We have a possible 3 shows..lol its North West Show jumping.. Our Jamie has qualified for it.. But we won't be going.. The ground is very wet round here. Then there is Bold heath.. there jumping is on a surface. Then there is Laffak Trophy show.. We are members of this club and I help out.. This is on the Monday.. Now if the Trophy show is on we will attend that and not Bold.. But if due to the wet conditions Laffak Trophy show is canceled we will go Bold and have ago at the jumping and Workers..

So is anyone else doing anything?


----------



## bee112 (Apr 12, 2008)

yes went the Foxes show on the Wirral, we took my friends Palamino.. he came second in his class..
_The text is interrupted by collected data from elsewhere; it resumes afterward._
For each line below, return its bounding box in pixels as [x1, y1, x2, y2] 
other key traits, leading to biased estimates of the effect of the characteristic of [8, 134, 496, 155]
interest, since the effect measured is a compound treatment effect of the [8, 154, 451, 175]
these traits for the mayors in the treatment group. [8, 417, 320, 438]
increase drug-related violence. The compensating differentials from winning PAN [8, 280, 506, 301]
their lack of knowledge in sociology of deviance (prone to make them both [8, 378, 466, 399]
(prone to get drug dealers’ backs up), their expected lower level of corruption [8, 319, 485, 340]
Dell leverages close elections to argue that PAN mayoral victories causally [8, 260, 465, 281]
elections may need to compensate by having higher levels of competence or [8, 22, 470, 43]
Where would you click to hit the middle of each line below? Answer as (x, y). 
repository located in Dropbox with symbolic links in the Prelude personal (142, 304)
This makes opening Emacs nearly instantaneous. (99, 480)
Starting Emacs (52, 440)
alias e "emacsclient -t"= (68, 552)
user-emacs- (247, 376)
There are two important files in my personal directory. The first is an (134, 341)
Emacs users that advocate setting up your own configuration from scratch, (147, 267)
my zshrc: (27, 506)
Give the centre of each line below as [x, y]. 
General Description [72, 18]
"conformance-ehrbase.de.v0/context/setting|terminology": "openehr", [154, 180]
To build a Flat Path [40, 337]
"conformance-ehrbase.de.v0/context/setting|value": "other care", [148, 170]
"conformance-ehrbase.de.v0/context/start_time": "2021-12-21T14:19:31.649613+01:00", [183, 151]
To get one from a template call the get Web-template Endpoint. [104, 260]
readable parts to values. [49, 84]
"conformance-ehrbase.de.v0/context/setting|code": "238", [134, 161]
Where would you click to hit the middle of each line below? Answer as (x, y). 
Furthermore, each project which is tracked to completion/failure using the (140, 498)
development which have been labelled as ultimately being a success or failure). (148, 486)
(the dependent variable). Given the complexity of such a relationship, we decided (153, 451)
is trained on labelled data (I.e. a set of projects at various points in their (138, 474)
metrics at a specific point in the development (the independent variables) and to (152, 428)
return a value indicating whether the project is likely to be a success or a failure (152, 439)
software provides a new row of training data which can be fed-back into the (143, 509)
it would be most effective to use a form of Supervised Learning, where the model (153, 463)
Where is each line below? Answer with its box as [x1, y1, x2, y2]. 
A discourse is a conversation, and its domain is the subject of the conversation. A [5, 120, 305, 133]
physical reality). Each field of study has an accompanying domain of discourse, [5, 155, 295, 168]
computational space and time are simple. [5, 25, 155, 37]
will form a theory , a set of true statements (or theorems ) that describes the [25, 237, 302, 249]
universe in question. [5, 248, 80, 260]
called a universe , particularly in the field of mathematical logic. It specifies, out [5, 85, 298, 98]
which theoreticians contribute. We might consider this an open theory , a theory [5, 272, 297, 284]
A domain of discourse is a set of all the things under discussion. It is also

Been a lovely day weatherwise too!


----------



## momentofmadness (Jul 19, 2008)

Hahaha I haven't bothered with any shows now.. The blooming weather! And its blooming Sunny now!


----------



## siams (Nov 2, 2007)

Been a sunny day today,and been to a local show today and had a great day. We have now mastered 3 ft+ sj with ease, its a great reward from all the time i have put in to him,im so happy


----------



## momentofmadness (Jul 19, 2008)

siams said:


> Been a sunny day today,and been to a local show today and had a great day. We have now mastered 3 ft+ sj with ease, its a great reward from all the time i have put in to him,im so happy


Do you have any pics of your Horsie....

I have sort of retired... I was thinking today though.. I have height willies now as I have got a bit older but if I stick with the charity class I only have to jump 2'6" if I want to get back into it.. My poor horse has been sat in a field for most of the year..lol


----------



## siams (Nov 2, 2007)

This is jj a couple of weeks ago with olivia doing fancy dress


----------



## siams (Nov 2, 2007)




----------



## siams (Nov 2, 2007)

This is olivias pony who i have just broken to drive.
She has been doing very well in mountain and moorland.
I think we may have another arrival coming soon aswell,if everything goes ok


----------



## momentofmadness (Jul 19, 2008)

How lovely.. What area are you from?


----------



## DiamondHooves (Mar 19, 2008)

we went show jumping show on Sunday we did well came 2nd and 4th but there was a kid that fell of his pony and it look bad so we came home after that i tryed to find out how the boy was and his pony was and the boy is still in hosp but the pony had to be put down i fill so sad for all of the family


----------



## siams (Nov 2, 2007)

That is great results,but such a shame to end the day like that,its so sad


----------



## momentofmadness (Jul 19, 2008)

Did you peeps notice that strange message on here yesterday.. Its gone and so has the user..


----------



## DiamondHooves (Mar 19, 2008)

momentofmadness said:


> Did you peeps notice that strange message on here yesterday.. Its gone and so has the user..


no i did not see that whot was it about?


----------



## momentofmadness (Jul 19, 2008)

SOmeone came on and just posted number on threads.. lol they posted two in this thread.. strange..


----------